According to Famitsu, Mister Mosquito was the fifth best-selling video game in Japan during its release week at 41,006 copies sold. Approximately 160,210 copies were sold in the country by the end of 2001. The game was released as part of Sony's PlayStation 2 the Best line of budget titles the following year. Sales of Mister Mosquito in other territories were poorer.

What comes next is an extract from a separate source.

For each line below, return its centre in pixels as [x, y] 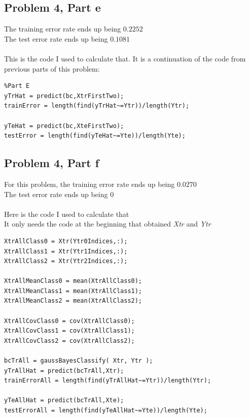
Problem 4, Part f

In 2008, Game Informer named Mister Mosquito one of "The Top Ten Weirdest Games of All Time". The game was also included by G4 on its own list of weird games. GamesRadar included Mister Mosquito on its list of "The Top 7... games that are cheaper than therapy," as a cure for entomophobia, and also on its list of "Rubbish animals that got turned into video game heroes". Contributor Matt Cundy comically summarized it, in the latter list, "Given that mosquitoes kill millions of people every year, we'd have thought a game that put players in control of such a notorious serial killer would have met with more controversy".

Aggregate scores
| Aggregator | Score |
|---|---|
| GameRankings | 68% |
| Metacritic | 65 out of 100 |

Review scores
| Publication | Score |
|---|---|
| 1Up.com | B− |
| AllGame | 3.5 out of 5 |
| Edge | 5 out of 10 |
| Electronic Gaming Monthly | 6.5 out of 10 |
| Eurogamer | 5 out of 10 |
| Game Informer | 7 out of 10 |
| GamePro | 3.5 out of 5 |
| GameRevolution | C |
| GameSpot | 6.4 out of 10 |
| GameSpy | 64% |
| GameZone | 7.8 out of 10 |
| IGN | 7.5 out of 10 |
| PlayStation: The Official Magazine | 7 out of 10 |
| PSM3 | 5.2 out of 10 |
| Entertainment Weekly | B |

== Legacy ==
On July 3, 2003, a sequel called Ka 2: Let's Go Hawaii (蚊2 レッツゴーハワイ) was released only in Japan. The game takes place in Hawaii, after the Yamada family wins a vacation from a local shop. The gameplay is essentially the same as in Mister Mosquito, but adds a number of new features. It allows the player to suck blood from any part of a human's body, not just designated points. Pressure points now allow the player to suck more blood from certain points. Finally, a new relaxation point system gives the player the opportunity to calm down an attacker if they are being chased. In 2004, Official U.S. PlayStation Magazine named the sequel as one of several Japanese and European games which the publication wanted to see available in North America.

Mr. Mosquito also appeared as an unlockable character in Astro Bot.